Differential resource allocation to offspring size at birth can impact postnatal development and survival (Mousseau and Fox, 1998b). In fish, body size is linked to locomotor performance (Gibb et al., 2006). Smaller offspring are likely to perform worse on fast-start escapes (Dial et al., 2016), presumably decreasing survival probability in environments with high predation risks. Prey-capture abilities immediately after birth also heavily depend on swimming performance. Newborn live-bearing fish are super-precocial, having functional prey-capture abilities at birth and relying on active exogenous feeding after birth (Lankheet et al., 2016). Moreover, they rapidly develop the visuo-motor skills required for prey capture during the first days after birth and effectively improve their success rate, promoting food uptake and survival (Lankheet et al., 2016). Offspring size thus affects locomotor performance and prey-capturing abilities after birth. However, it is still unknown to what extent restricted maternal food availability during pregnancy affects offspring swimming performance in fast-start escapes and in prey capture after birth.
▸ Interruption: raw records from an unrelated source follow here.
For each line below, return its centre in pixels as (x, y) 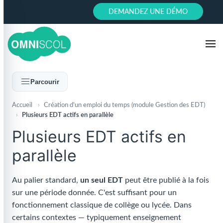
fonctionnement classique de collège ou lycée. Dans (102, 205)
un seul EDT (102, 180)
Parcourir (45, 82)
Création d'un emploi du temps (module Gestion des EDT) (124, 105)
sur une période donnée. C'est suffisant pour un (94, 193)
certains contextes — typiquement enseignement (97, 218)
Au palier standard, (46, 180)
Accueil (22, 105)
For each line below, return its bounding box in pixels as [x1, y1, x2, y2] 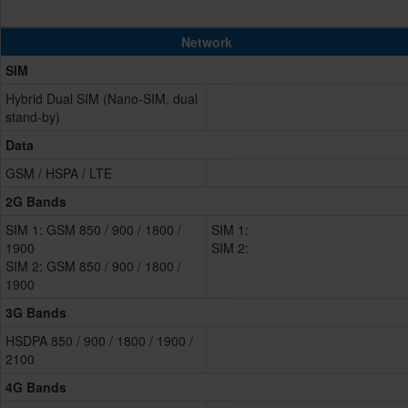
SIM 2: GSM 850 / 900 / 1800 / [5, 257, 181, 276]
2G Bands [5, 192, 66, 211]
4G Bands [5, 378, 66, 397]
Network [180, 33, 232, 52]
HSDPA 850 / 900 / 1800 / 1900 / [5, 331, 193, 351]
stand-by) [5, 107, 60, 127]
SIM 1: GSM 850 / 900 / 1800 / [5, 220, 181, 240]
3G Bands [5, 303, 66, 322]

Here, we examine the effects of maternal food restriction during pregnancy on growth and locomotor performance of offspring after birth in the matrotrophic fish species Phalloptychus januarius Hensel 1868 (family Poeciliidae). If matrotrophy is maladaptive under these circumstances, one may expect differences in offspring size as well as locomotor performance. Specifically, we measured: (i) size and body fat of offspring at different ages (i.e. 0 and 7 days), (ii) fast-start escape performance at birth, and (iii) swimming kinematics while feeding during the first week after birth, to quantify immediate and early postnatal effects of food restriction during pregnancy on offspring size, quality, and locomotor performance. As a proxy for locomotor performance, we focused on mean and maximum speed and acceleration of fast starts and feeding actions. By combining the different measurements, we reveal consequences of maternal food restriction for life-history variation and its implications for the quality and performance of newborn fish in a placental species.